Figure 2Performance of the monitor-located RF model in predicting surface PM2.5 levels. The comparison includes the spatial distribution of surface PM2.5 (a: ground truth; b: model prediction), PM2.5 levels at monitoring sites (c: label values; d: predicted values), the error distribution across space (e) and distance (f), and the vertical structure of PM2.5 concentration (g) across the distances from the monitors, with their spatial distribution shown in panel (h).

However, considerable errors are observed across space, particularly in polluted regions with high baseline PM2.5 concentrations (Fig. 2e). Positive biases (i.e., predictions greater than those of CMAQ) increase with the distances from the monitoring sites, even as PM2.5 concentrations decrease. This suggests an overestimation in predictions for downwind areas away from the monitoring sites (Fig. 2f). This is mainly attributed to the traditional model's difficulty in discerning variations in vertical profiles between urban and suburban areas.
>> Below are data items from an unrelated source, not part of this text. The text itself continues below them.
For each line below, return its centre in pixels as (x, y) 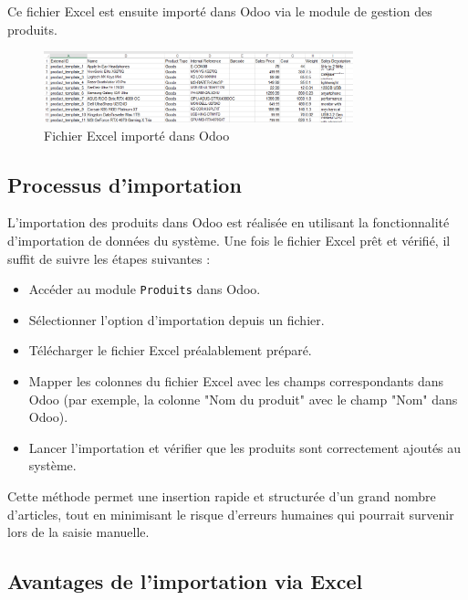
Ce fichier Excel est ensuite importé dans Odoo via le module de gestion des (220, 11)
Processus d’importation (125, 184)
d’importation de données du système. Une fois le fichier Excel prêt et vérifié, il (229, 240)
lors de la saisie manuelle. (78, 532)
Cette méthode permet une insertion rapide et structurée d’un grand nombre (222, 496)
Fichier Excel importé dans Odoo (137, 135)
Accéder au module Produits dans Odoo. (145, 289)
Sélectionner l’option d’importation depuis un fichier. (177, 319)

Training is primarily focused on urban areas, where pollution is concentrated near the surface due to ground-level emission sources. In contrast, pollution in downwind areas is transported aloft. Therefore, the model, trained on urban sites where ground-level pollution from AOD is more prominent, failed to accurately capture the diverse aerosol vertical profiles in source/urban and downwind/rural areas. This discrepancy resulted in overestimations in downwind areas (as illustrated in Fig. 2g).
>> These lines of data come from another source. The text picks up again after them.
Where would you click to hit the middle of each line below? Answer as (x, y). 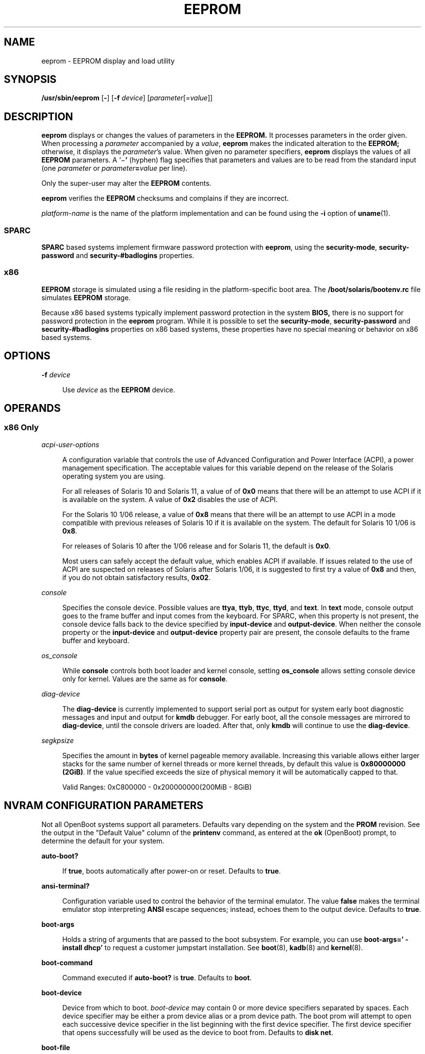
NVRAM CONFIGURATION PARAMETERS (104, 806)
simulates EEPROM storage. (86, 297)
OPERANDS (32, 408)
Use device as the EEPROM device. (119, 389)
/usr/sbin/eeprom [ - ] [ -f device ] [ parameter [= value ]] (127, 98)
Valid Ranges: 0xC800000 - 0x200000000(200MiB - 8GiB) (157, 787)
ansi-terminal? (65, 886)
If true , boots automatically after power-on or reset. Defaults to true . (172, 871)

Contrary to traditional expectations, significant absolute errors mostly occur in eastern China rather than in the west due to the large baseline concentration, even though the relative error is smaller (about 20 %) (Fig. S2 in the Supplement). While the east has more densely located monitoring sites, these are primarily situated in urban centers. This imbalance in site distribution, combined with much higher concentrations, results in substantial biases in eastern China.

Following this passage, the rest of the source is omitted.